START Information provided
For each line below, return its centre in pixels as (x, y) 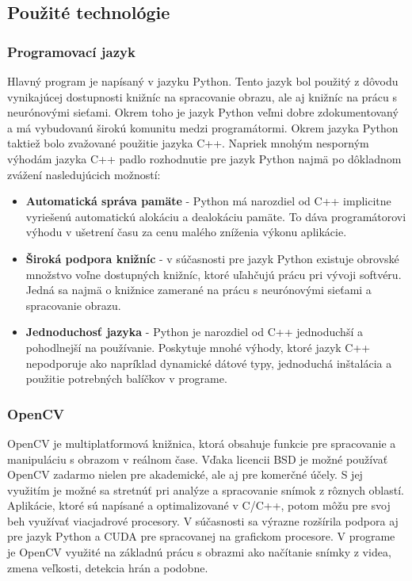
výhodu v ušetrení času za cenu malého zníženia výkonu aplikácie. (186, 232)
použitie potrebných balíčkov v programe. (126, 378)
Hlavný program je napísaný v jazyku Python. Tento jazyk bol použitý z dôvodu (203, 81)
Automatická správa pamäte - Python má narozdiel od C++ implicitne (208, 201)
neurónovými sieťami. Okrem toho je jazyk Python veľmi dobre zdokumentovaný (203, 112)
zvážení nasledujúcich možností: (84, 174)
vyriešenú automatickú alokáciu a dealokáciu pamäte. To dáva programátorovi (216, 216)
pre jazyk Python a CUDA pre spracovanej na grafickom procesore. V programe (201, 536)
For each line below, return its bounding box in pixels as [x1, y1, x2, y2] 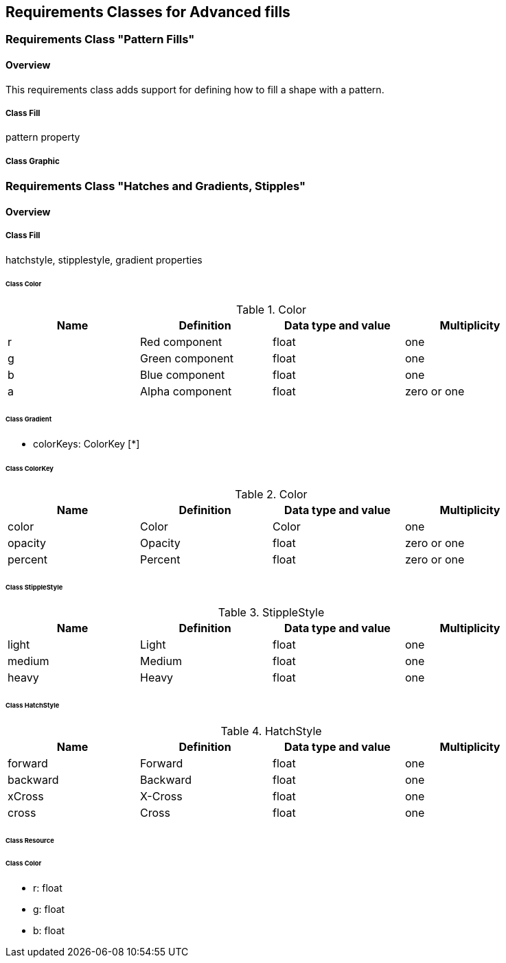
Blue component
END Information provided
START Information provided
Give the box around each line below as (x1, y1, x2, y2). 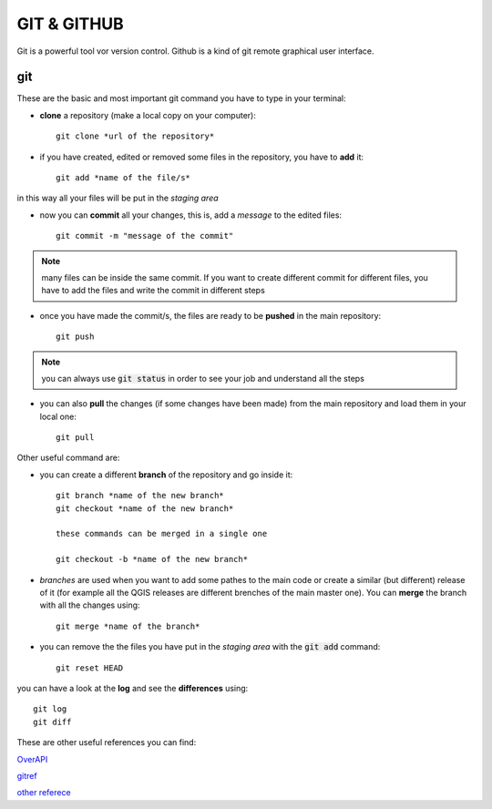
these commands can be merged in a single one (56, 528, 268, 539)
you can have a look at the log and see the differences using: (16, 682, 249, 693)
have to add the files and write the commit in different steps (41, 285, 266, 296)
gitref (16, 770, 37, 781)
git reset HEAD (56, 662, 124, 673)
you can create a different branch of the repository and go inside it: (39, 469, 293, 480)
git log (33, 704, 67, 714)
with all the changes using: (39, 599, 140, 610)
END Information provided
■ Work instruction:
Please transcribe exactly the part of the records that opens with the line containing "Hlavný program je" and closes with the line containing "Blue component", both ends included, and leave out the pictures.

■ Result of the exercise:
Hlavný program je napísaný v jazyku Python. Tento jazyk bol použitý z dôvodu (203, 81)
Automatická správa pamäte - Python má narozdiel od C++ implicitne (208, 201)
neurónovými sieťami. Okrem toho je jazyk Python veľmi dobre zdokumentovaný (203, 112)
zvážení nasledujúcich možností: (84, 174)
vyriešenú automatickú alokáciu a dealokáciu pamäte. To dáva programátorovi (216, 216)
pre jazyk Python a CUDA pre spracovanej na grafickom procesore. V programe (201, 536)
For each line below, return its bounding box in pixels as [x1, y1, x2, y2] 
Blue component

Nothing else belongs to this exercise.